(Saved data entries)
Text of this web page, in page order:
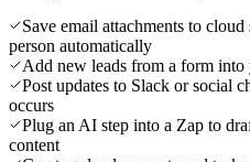
Save email attachments to
person automatically
Add new leads from a form
Post updates to Slack or social
occurs
Plug an AI step into a Zap to
content
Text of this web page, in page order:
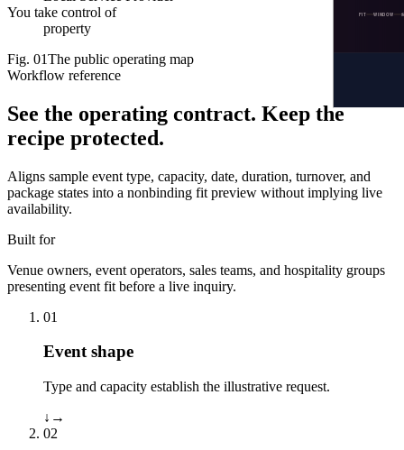
You take control of
property
Fig. 01The public operating map
Workflow reference
See the operating contract. Keep the
recipe protected.
Aligns sample event type, capacity, date, duration, turnover, and
package states into a nonbinding fit preview without implying live
availability.
Built for
Venue owners, event operators, sales teams, and hospitality groups
presenting event fit before a live inquiry.
01
Event shape
Type and capacity establish the illustrative request.
↓ →
02
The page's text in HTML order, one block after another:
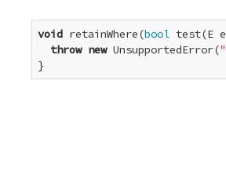
void retainWhere(bool test(E
throw new UnsupportedError(
}
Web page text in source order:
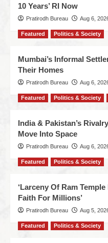
10 Years’ RI Now
Pratirodh Bureau Aug 6,
Featured Politics & Society
Mumbai’s Informal
Their Homes
Pratirodh Bureau Aug 6,
Featured Politics & Society
India & Pakistan’s
Move Into Space
Pratirodh Bureau Aug 6,
Featured Politics & Society
‘Larceny Of Ram
Faith For Millions’
Pratirodh Bureau Aug 5,
Featured Politics & Society
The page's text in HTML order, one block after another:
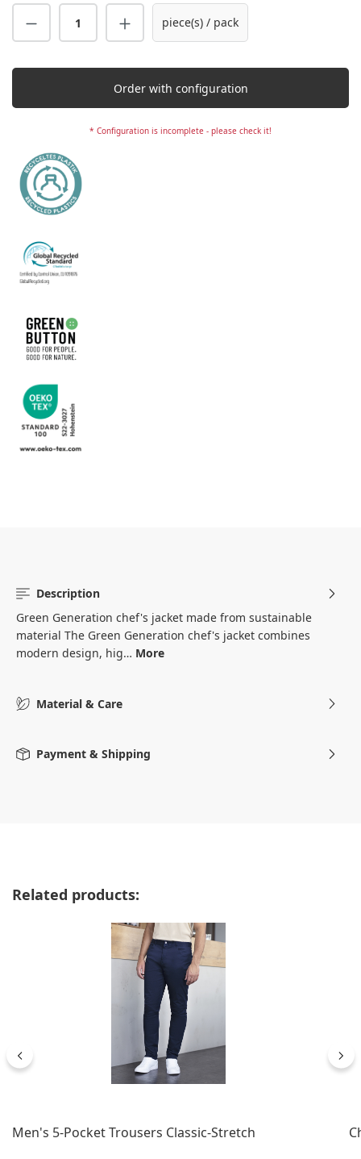
Product Quantity: Enter the desired
piece(s) / pack
Order with configuration
* Configuration is incomplete - please check it!
Description
Green Generation chef's jacket made from sustainable
material The Green Generation chef's jacket combines
modern design, hig… More
Material & Care
Payment & Shipping
Skip product gallery
Related products:
Men's 5-Pocket Trousers Classic-Stretch
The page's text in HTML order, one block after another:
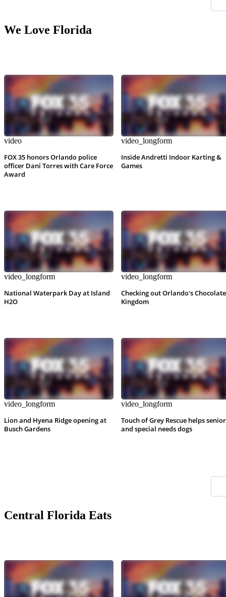
We Love Florida
video
FOX 35 honors Orlando police
officer Dani Torres with Care Force
Award
video_longform
Inside Andretti Indoor Karting &
Games
video_longform
National Waterpark Day at Island
H2O
video_longform
Checking out Orlando's Chocolate
Kingdom
video_longform
Lion and Hyena Ridge opening at
Busch Gardens
video_longform
Touch of Grey Rescue helps senior
and special needs dogs
Central Florida Eats
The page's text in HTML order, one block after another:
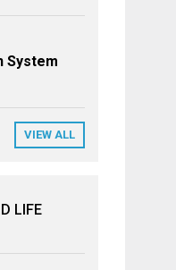
System
VIEW ALL
LIFE
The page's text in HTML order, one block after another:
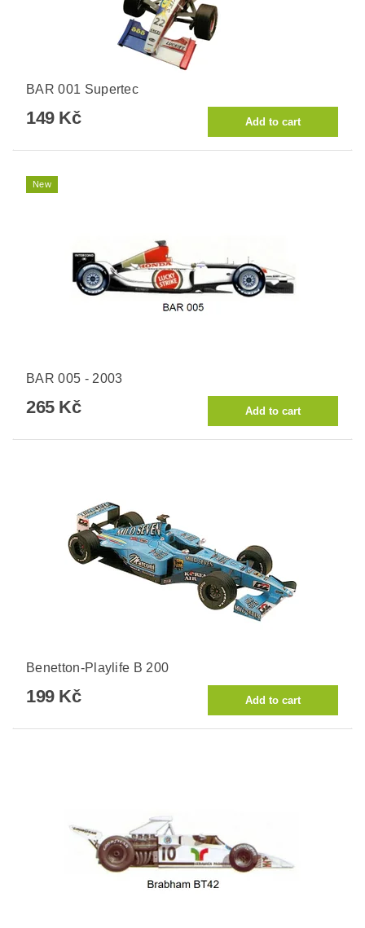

# WHAT YOU HAVE TO DO
Type out the entries again without a single change, and leave the pictures out.

# RESPONSE BOX
Text of this web page, in page order:
Save email attachments to
person automatically
Add new leads from a form
Post updates to Slack or social
occurs
Plug an AI step into a Zap to
content
Text of this web page, in page order:
You take control of
property
Fig. 01The public operating map
Workflow reference
See the operating contract. Keep the
recipe protected.
Aligns sample event type, capacity, date, duration, turnover, and
package states into a nonbinding fit preview without implying live
availability.
Built for
Venue owners, event operators, sales teams, and hospitality groups
presenting event fit before a live inquiry.
01
Event shape
Type and capacity establish the illustrative request.
↓ →
02
The page's text in HTML order, one block after another:
void retainWhere(bool test(E
throw new UnsupportedError(
}
Web page text in source order:
10 Years’ RI Now
Pratirodh Bureau Aug 6,
Featured Politics & Society
Mumbai’s Informal
Their Homes
Pratirodh Bureau Aug 6,
Featured Politics & Society
India & Pakistan’s
Move Into Space
Pratirodh Bureau Aug 6,
Featured Politics & Society
‘Larceny Of Ram
Faith For Millions’
Pratirodh Bureau Aug 5,
Featured Politics & Society
The page's text in HTML order, one block after another:
Product Quantity: Enter the desired
piece(s) / pack
Order with configuration
* Configuration is incomplete - please check it!
Description
Green Generation chef's jacket made from sustainable
material The Green Generation chef's jacket combines
modern design, hig… More
Material & Care
Payment & Shipping
Skip product gallery
Related products:
Men's 5-Pocket Trousers Classic-Stretch
The page's text in HTML order, one block after another:
We Love Florida
video
FOX 35 honors Orlando police
officer Dani Torres with Care Force
Award
video_longform
Inside Andretti Indoor Karting &
Games
video_longform
National Waterpark Day at Island
H2O
video_longform
Checking out Orlando's Chocolate
Kingdom
video_longform
Lion and Hyena Ridge opening at
Busch Gardens
video_longform
Touch of Grey Rescue helps senior
and special needs dogs
Central Florida Eats
The page's text in HTML order, one block after another:
System
VIEW ALL
LIFE
The page's text in HTML order, one block after another:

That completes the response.